Diablo IV: Vessel of Hatred – powrót na stare śmieci
Zabawa zaczyna się na dobrze już znanym z Diablo IV kontynencie, dość szybko jednak odpowiednie questy i odblokowane punkty nawigacyjne prowadzą nas do jego nowej, wcześniej niedostępnej części: Nahantu. Tamże znajdziemy zaś Kurast – dokładnie to samo miasto, które pamiętamy z trzeciego aktu Diablo II. Zmieniło się jednak bardzo dużo: tym razem to już nie rozciągnięta decha dżungli zabudowań, a rozbudowana plątanina lasu tropikalnego, budynków kojarzących się ze Środkową Ameryką i oczywiście różnego rodzaju podziemi.

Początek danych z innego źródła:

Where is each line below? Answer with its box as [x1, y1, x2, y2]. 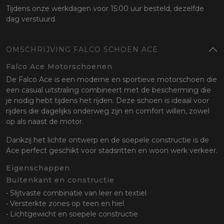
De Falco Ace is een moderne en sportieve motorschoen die [6, 75, 217, 84]
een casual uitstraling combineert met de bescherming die [6, 85, 211, 95]
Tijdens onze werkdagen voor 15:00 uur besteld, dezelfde [6, 4, 204, 13]
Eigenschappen [6, 163, 70, 173]
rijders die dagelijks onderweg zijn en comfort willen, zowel [6, 106, 209, 116]
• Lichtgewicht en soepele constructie [6, 209, 138, 219]
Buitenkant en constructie [6, 175, 114, 185]
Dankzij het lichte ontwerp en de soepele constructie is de [6, 135, 209, 145]
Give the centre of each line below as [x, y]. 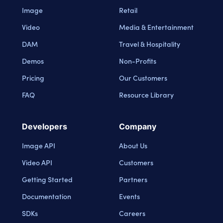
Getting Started [47, 179]
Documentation [47, 196]
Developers [45, 126]
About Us [133, 145]
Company [138, 126]
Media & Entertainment [156, 27]
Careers [132, 213]
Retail [128, 10]
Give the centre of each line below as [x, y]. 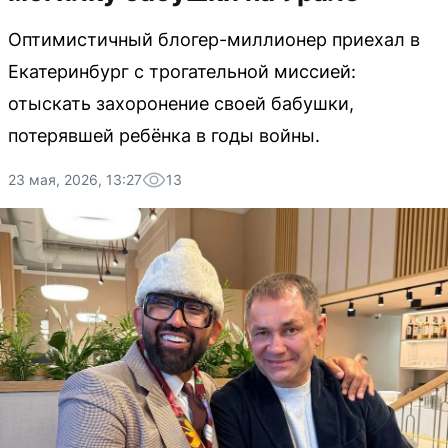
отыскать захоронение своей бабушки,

Jest klimatycznie, nawet bardzo: rozszerzenie parę razy sprawnie nawiązuje do klasyki, pozwalając się na przykład zatrzymać przy odnalezionym przez nas w Diablo II sztylecie Gidbinn, porozmawiacie również z Ormusem, kiedyś był on wielkim magiem, a teraz ży…. No, spotkacie starego znajomego, który gra całkiem istotną rolę w fabule dodatku. Ta ostatnia oczywiście skupia się na Neireli, która wzięła na siebie przykry obowiązek mocowania się z Mefistem uwięzionym w Kamieniu Duszy. Cała historia Vessel of Hatred jest więc swego rodzaju przeciąganiem liny: siły dobra próbują nie dopuścić do katastrofy, źli zaś – głównie w osobie Pana Nienawiści – starają się wykorzystać każdą sposobność, by znów kroczyć po świecie.

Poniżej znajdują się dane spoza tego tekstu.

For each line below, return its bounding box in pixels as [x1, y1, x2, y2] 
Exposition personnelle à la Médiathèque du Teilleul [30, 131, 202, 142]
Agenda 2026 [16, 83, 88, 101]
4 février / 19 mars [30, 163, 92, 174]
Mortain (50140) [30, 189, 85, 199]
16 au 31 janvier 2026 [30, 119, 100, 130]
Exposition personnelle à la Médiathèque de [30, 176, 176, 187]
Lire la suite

Zakończenie tej historii jest – cóż, powtórzę wnioski z recenzji podstawki, ale najwyraźniej nie da się inaczej – takie dość… rzemieślniczo przygotowane. Co nie znaczy jednak, że mamy powody do narzekania: twórcy niewątpliwie łapią plusa za ciekawą zabawę kulturowym nawiązaniem, i to moim zdaniem grubego kalibru. Nie będę oczywiście spoilować, wygląda to jednak fajnie, wiele obiecuje, jeśli chodzi o kontynuację historii, i ma potencjał, by wybuchnąć kontrowersjami w sieci. Czy to cyniczne zagranie? Trudno powiedzieć – ale moim zdaniem tak i jeśli zarzutka zostanie połknięta, wówczas o kolejnym rozszerzeniu na pewno usłyszycie jeszcze nieraz.

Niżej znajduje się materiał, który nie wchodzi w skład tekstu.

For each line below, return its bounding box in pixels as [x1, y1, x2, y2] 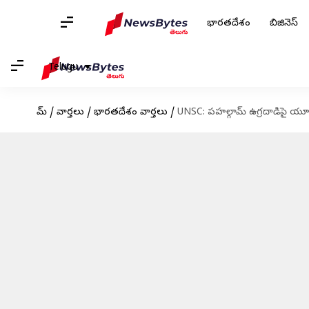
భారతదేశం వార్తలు [93, 106, 168, 119]
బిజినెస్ [270, 17, 298, 30]
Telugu [48, 61, 78, 74]

Z duchami zwierząt za pan brat
Grałem spirytystką, czyli nową klasą, swoistym połączeniem mnicha i czarodzieja – to jednak raczej grubymi nićmi szyte porównanie. Postać eksploatuje bowiem cztery ścieżki duchowych strażników w formie zwierząt: mamy więc goryla, jaguara, orła i skolopendrę. To oczywiście pretekst, by przebierać między różnymi żywiołami i stylami gry – dobierając odpowiednie talenty z drzewka, można skupiać się na obronie, agresji i atakach ognistych, mobilności i obrażeniach od błyskawic czy kontroli przeciwników i truciznach. Zwieńczeniem rozwoju postaci w każdym wypadku jest okno tzw. Komnaty Duchów. Tutaj, mówiąc obrazowo, dobieramy sobie dwa bonusy wynikające z duchowego patronatu. Możemy wybrać jednego lub dwóch zwierzęcych przewodników, zyskując odpowiednie „dopakowanie” wybranych talentów lub m.in. zmieniając ich charakter poprzez dodanie chociażby łatki goryla do talentów skolopendry. To ciekawy pomysł, który daje dużo wolności w kształtowaniu gameplayu i – przede wszystkim – korzystaniu z afiksów wyposażenia.

Ja wybrałem skolopendrę, co w fazie endgame’u pozwoliło mi uderzać bardzo mocnymi truciznami i równocześnie podczas walki regenerować życie. Muszę przyznać, że prowadziło mi się tę postać dobrze, pewne problemy pojawiły się dopiero na poziomie trudności Udręka – równocześnie jednak nie było tu żadnych niespodzianek. Ot, przewidywalna, z góry ustalona rotacja i stateczny rozwój przez wszystkie levele. Nie znaczy to jednak, że źle się bawiłem – wprost przeciwnie.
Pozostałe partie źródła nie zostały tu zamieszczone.